Inhibition of p38 MAPK sensitizes cells to adriamycin and induces cell death. (A) Apoptosis index (percentage of cells expressing cleaved caspase 3) of HeLa cells treated with increasing doses of the p38i LY479754 in the presence of 160 nM adriamycin for 48 h. (B) Western blot for apoptosis of HeLa cells treated with siRNA targeting p38α, MK2, or Chk1 in the presence or absence of 160 nM adriamycin for 48 h. NS-si, nonspecific/scramble siRNA. (C) Western blot analysis of synchronized A549 cells by serum starvation for 48 h after treatment with 1 μM p38i LY479754 in the presence of DNA damage induced by 160 nM adriamycin for 48 h. (D) Western blot of A549 cells treated with 0.01% MMS and 1 μM p38i LY479754 for 48 h. (E) Apoptosis induced by p38 inhibition in the presence of DNA damage is associated with G₂ arrest.

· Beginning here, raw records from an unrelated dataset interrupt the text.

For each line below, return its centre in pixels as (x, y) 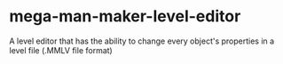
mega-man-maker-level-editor (125, 16)
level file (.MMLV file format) (61, 50)
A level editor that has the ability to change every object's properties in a (142, 41)
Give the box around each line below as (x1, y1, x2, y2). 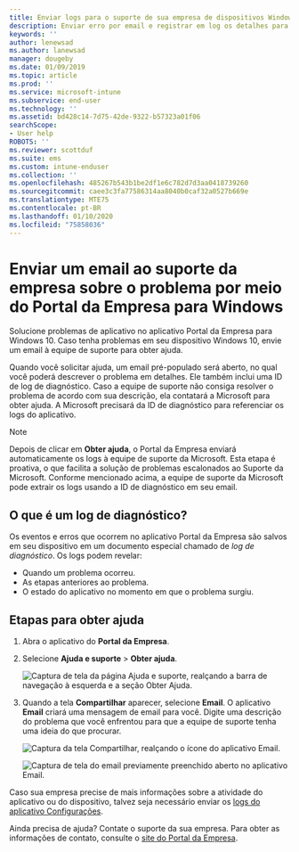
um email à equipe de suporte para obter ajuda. (9, 345, 184, 356)
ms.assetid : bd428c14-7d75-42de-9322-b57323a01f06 (9, 112, 201, 121)
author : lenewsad (9, 37, 74, 47)
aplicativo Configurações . (9, 806, 104, 816)
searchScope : (9, 121, 58, 130)
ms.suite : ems (9, 153, 62, 163)
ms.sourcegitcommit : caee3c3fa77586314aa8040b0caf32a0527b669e (9, 187, 249, 196)
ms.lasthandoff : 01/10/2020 (9, 211, 114, 221)

The apoptosis index and cell cycle state were determined for A549 cells treated with 160 nM adriamycin and 1 μM p38i LY479754 using Acumen Explorer.

FIG. 7.

New model for a novel role of p38 MAPK in the DNA damage response in cancer cells. DNA damage elicits the activation of cell cycle checkpoint, DNA repair, and cell survival signaling pathways. In response to DNA damage, the Chk1-mediated G₂ DNA damage checkpoint is activated to prevent entry into mitosis with damaged DNA, whereas the p38-mediated cell survival pathway is activated to keep cells alive. Together, these two pathways afford cell the time to repair DNA damage and ultimately to allow recovery from DNA damage.